_Aim of the exercise_
What is needed is a word-for-word copy of the lines below from the one with "After the installation, a" through the one with "dann nochmal ausgeführt, so", both included, with every picture left out.

Dataset entries:
────────────────
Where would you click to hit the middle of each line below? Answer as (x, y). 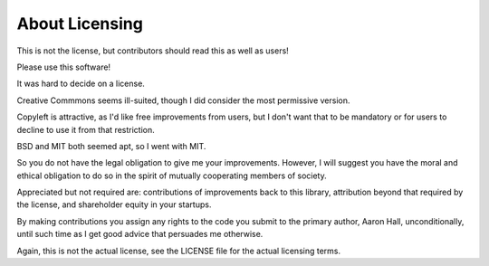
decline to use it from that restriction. (86, 129)
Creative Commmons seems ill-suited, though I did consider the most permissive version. (183, 100)
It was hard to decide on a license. (81, 84)
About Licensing (80, 24)
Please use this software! (64, 67)
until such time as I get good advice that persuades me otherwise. (140, 234)
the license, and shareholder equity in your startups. (114, 204)
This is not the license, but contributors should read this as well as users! (153, 51)
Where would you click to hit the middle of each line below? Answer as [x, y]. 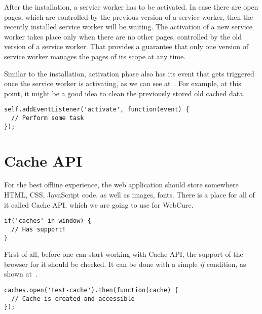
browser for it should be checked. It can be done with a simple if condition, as [125, 264]
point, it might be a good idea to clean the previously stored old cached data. [125, 93]
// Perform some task [48, 118]
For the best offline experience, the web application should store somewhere [121, 185]
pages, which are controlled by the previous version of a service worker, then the [129, 16]
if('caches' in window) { [48, 221]
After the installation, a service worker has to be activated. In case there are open [131, 7]
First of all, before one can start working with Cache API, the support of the [124, 254]
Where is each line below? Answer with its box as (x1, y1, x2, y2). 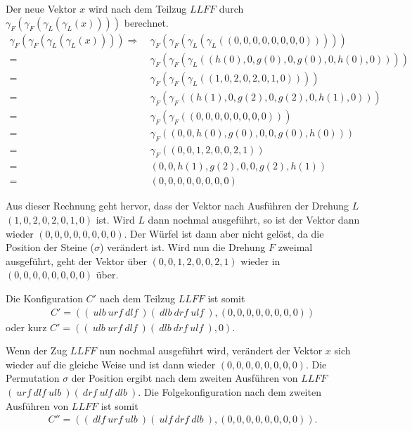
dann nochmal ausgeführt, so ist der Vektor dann (148, 212, 360, 227)
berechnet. (124, 15, 169, 30)
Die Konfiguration (6, 291, 83, 306)
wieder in (240, 253, 281, 268)
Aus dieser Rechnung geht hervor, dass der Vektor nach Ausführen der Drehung (6, 198, 349, 213)
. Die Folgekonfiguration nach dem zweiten (138, 385, 321, 399)
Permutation (6, 371, 60, 385)
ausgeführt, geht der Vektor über (6, 253, 147, 268)
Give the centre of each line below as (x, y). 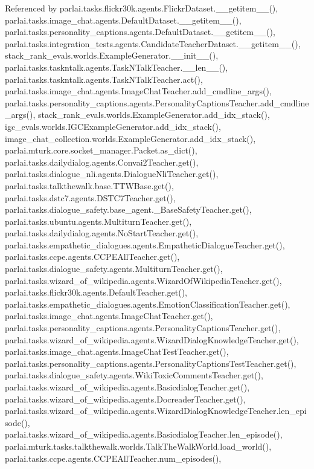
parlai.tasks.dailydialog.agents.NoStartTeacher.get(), (102, 233)
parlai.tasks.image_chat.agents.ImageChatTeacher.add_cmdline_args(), (138, 91)
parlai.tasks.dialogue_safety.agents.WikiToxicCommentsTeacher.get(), (134, 375)
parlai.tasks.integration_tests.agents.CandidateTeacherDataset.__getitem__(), (153, 43)
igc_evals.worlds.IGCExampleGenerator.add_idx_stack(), (113, 126)
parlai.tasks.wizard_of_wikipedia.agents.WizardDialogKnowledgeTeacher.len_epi (156, 411)
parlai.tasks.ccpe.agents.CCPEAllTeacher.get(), (92, 257)
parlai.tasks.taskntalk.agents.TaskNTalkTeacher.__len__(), (117, 67)
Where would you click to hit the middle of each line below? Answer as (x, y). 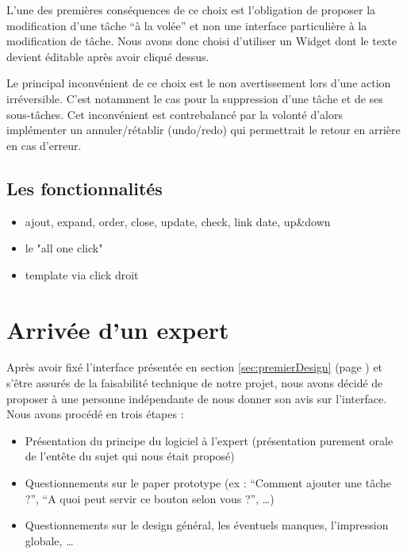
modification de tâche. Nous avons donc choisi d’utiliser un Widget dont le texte (202, 41)
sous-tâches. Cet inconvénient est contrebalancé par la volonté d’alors (175, 114)
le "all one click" (64, 248)
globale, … (49, 540)
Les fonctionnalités (84, 188)
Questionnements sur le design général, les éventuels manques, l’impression (207, 525)
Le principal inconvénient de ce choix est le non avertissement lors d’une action (199, 83)
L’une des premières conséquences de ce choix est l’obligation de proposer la (191, 10)
────────────────
_Expected answer_
After the installation, a service worker has to be activated. In case there are open [131, 7]
First of all, before one can start working with Cache API, the support of the [124, 254]
Where is each line below? Answer with its box as (x1, y1, x2, y2). 
dann nochmal ausgeführt, so ist der Vektor dann (148, 212, 360, 227)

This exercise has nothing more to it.